In the face of global challenges like rising energy costs and the need for decarbonisation, Switzerland is exploring decentralised renewable energy to enhance resilience. This involves key players like citizens, voters, and energy consumers. Individual energy choices are shaped by unique local circumstances, influenced by factors such as region-specific potentials for renewable energies and distinct social dynamics.
Through an extensive survey of Swiss residents, the researchers tried to determine the diversity of regional preferences in terms of renewable energy policies, according to factors such as the urban character and location. Understanding these nuances is crucial for realistic predictions, aiding project developers in strategically placing diverse renewable energy technologies.
Dr. Gracia Brückmann, who worked on this data shares the main findings with us.
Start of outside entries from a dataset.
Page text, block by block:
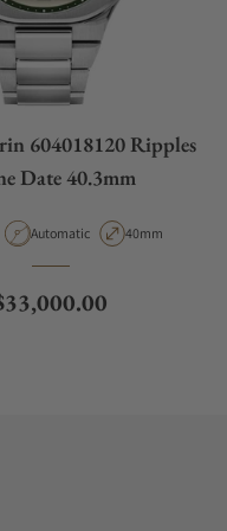
604018120 Ripples
Date 40.3mm
Movement Type
Automatic Case Diameter
40mm
price
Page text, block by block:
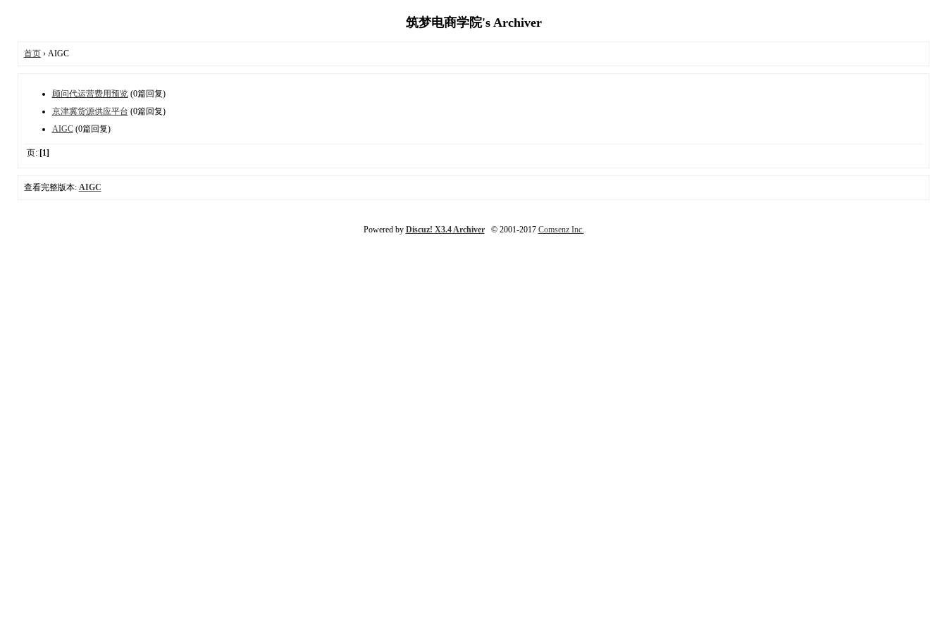
筑梦电商学院's Archiver
首页› AIGC
顾问代运营费用预览(0篇回复)
京津冀货源供应平台 (0篇回复)
AIGC(0篇回复)
页: [1]
查看完整版本: AIGC
Powered by Discuz! X3.4 Archiver© 2001-2017 Comsenz Inc.
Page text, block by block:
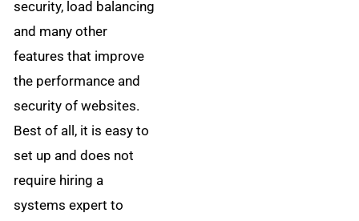
security, load balancing
and many other
features that improve
the performance and
security of websites.
Best of all, it is easy to
set up and does not
require hiring a
systems expert to
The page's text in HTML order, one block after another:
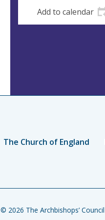
s
Add to calendar
The Church of England
© 2026 The Archbishops’ Council
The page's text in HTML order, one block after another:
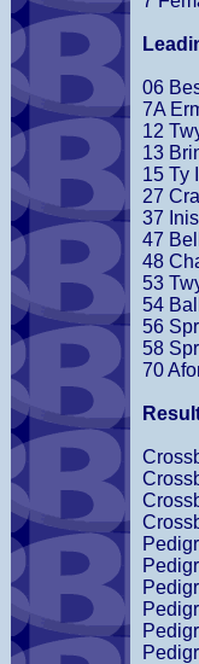
06
7A
12
13
15 Ty
27
37
47
48
53
54
56
58
70
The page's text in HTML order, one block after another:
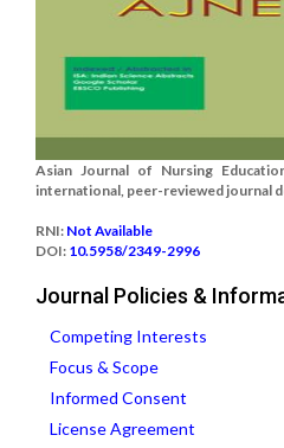
Asian Journal of Nursing
international, peer-reviewed journal
RNI: Not Available
DOI: 10.5958/2349-2996
Journal Policies &
Competing Interests
Focus & Scope
Informed Consent
License Agreement
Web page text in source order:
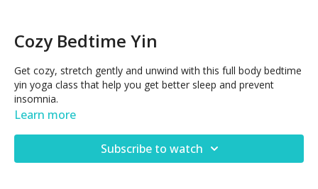
Cozy Bedtime Yin
Get cozy, stretch gently and unwind with this full body bedtime
yin yoga class that help you get better sleep and prevent
insomnia.
Learn more
Subscribe to watch
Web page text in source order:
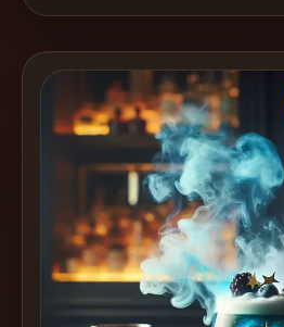
SaaS
Create
Cocktails
Find
Cocktails
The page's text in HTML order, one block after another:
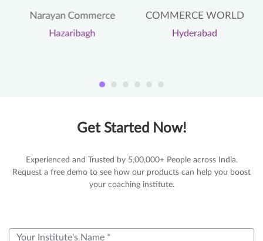
Narayan Commerce
Hazaribagh
COMMERCE WORLD
Hyderabad
Get Started Now!
Experienced and Trusted by 5,00,000+ People across India.
Request a free demo to see how our products can help you boost
your coaching institute.

Interview.
What were the most surprising findings in your research, and can you elaborate on the reasons behind these unexpected outcomes?
Gracia Brückmann (G.B.): One very interesting finding is that we find no substantial regional differences in the acceptance of renewable energy and renewable energy policy.
This is surprising for at least two reasons. First, the three regions we defined in the EDGE projects – i.e., Midlands, Alps, and urban areas – differ significantly from a techno-economic but also socio-political perspective. Hence, firstly, we reasonably expected that these regional disparities in, e.g., wind power potentials, could go hand in hand with differences in renewable energy acceptance. Second, from a political science perspective, the expectations of regional acceptance patterns also followed the previously known regional differences in many (if not almost all) dimensions of public opinion and preferences.
However, there are also explanations for the absence of regional acceptance patterns that we observe. One is that the political discourse about the energy transition is very much a national one. This is not least related to the fact that – as renewable energy is a national policy domain following article 89 (2) of the Swiss constitution – we had several national ballot votes on energy issues, accompanied by rather intense and emotional political campaigns.
Another reason for the non-regionalised preferences is Switzerland’s small size. When we talk about Alpine PV, for example, we cannot say that only those living in the Alps are “affected” if renewable energy infrastructure is constructed in this area but also individuals living in urban areas or the Midlands care about the Alps because they live relatively close the mountains and spend their holidays there. Hence, with respect to the well-known NIMBY (not in my backyard) phenomenon, we could argue that for Swiss people, “the backyard” in energy-infrastructure-related questions often relates to the country as a whole.
Can we draw any conclusions from your research survey results?
G.B.: The results of our regional analyses provide insights into how the political debate around the energy transition should be “set up”. One point is that it seems a good strategy to emphasise the energy transition as a national endeavor and to have a national debate (rather than many regional ones) on infrastructures, technologies, and regulations, considering regional distributive effects. This approach can also counteract regional polarisation and its political exploitation.
Political polarisation is an important hurdle to implementing effective policies, including the acceleration of renewable energy generation. Therefore, addressing and decreasing political polarisation surrounding the energy issue is crucial among political elites and the population. It is not an easy task to propose concrete action, but it is worthwhile to be sensitised to the important role political polarisation plays in the energy transition process.
What were your conclusions regarding farmlands?
G.B.: Most respondents are rather positive about PV on farmland, and moreover, we do not observe relevant differences between the Midlands, urban, and alpine areas. However, it is also important to note that we definitively need more data on Agri-PV acceptance. Indeed, the questions used in the EDGE survey were clearly positively framed, i.e. some advantages of Agri-PV were mentioned while potential conflicts and challenges were not. Hence, we need to investigate more thoroughly whether individuals are still optimistic about this type of Alpine photovoltaics (PV) if they also hear the more challenging arguments.
About the expert: Gracia Brückmann is a post-doc at the Institute of Political Science and the Oeschger Center for Climate Change Research at the University of Bern. Currently, they are a visiting fellow at the London School of Economics and Political Science. Dr. Brückmann holds a PhD from ETH Zurich. Their research deals with public acceptance of climate and energy policies, given different prior experiences.